[EXERCISE DIRECTIONS]: Verbatim reproduction of the entries is required; images must be omitted.

******************************

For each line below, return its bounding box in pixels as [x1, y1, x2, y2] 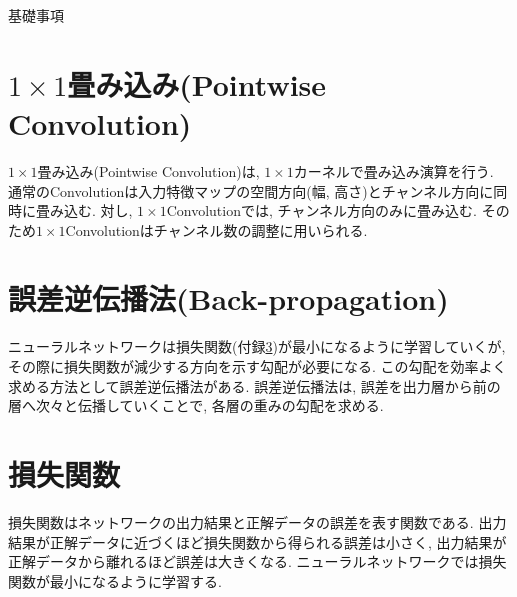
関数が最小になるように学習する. [8, 570, 222, 591]
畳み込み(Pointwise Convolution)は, [37, 160, 260, 181]
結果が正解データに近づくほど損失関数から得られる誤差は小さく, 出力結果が [8, 531, 507, 552]
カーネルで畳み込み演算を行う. [293, 160, 494, 181]
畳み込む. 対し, [35, 200, 133, 221]
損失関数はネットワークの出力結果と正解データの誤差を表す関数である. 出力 [8, 511, 507, 532]
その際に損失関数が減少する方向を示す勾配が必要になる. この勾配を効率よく [8, 356, 507, 376]
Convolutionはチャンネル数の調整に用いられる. [65, 219, 368, 240]
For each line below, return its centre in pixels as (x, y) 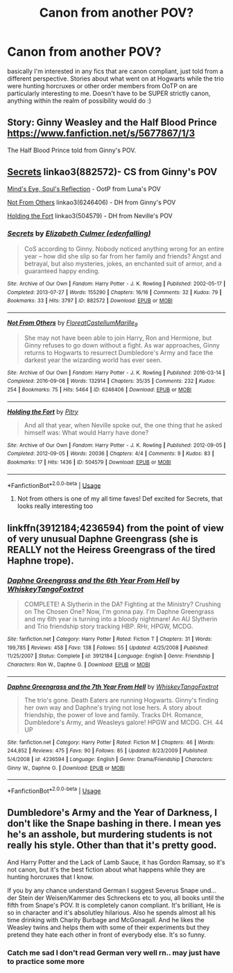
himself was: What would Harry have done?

******************************

[EXPECTED ANSWER]:
For each line below, return its bounding box in pixels as [x1, y1, x2, y2] 
関数が最小になるように学習する. [8, 570, 222, 591]
畳み込み(Pointwise Convolution)は, [37, 160, 260, 181]
結果が正解データに近づくほど損失関数から得られる誤差は小さく, 出力結果が [8, 531, 507, 552]
カーネルで畳み込み演算を行う. [293, 160, 494, 181]
畳み込む. 対し, [35, 200, 133, 221]
損失関数はネットワークの出力結果と正解データの誤差を表す関数である. 出力 [8, 511, 507, 532]
その際に損失関数が減少する方向を示す勾配が必要になる. この勾配を効率よく [8, 356, 507, 376]
Convolutionはチャンネル数の調整に用いられる. [65, 219, 368, 240]
For each line below, return its centre in pixels as (x, y) 
himself was: What would Harry have done?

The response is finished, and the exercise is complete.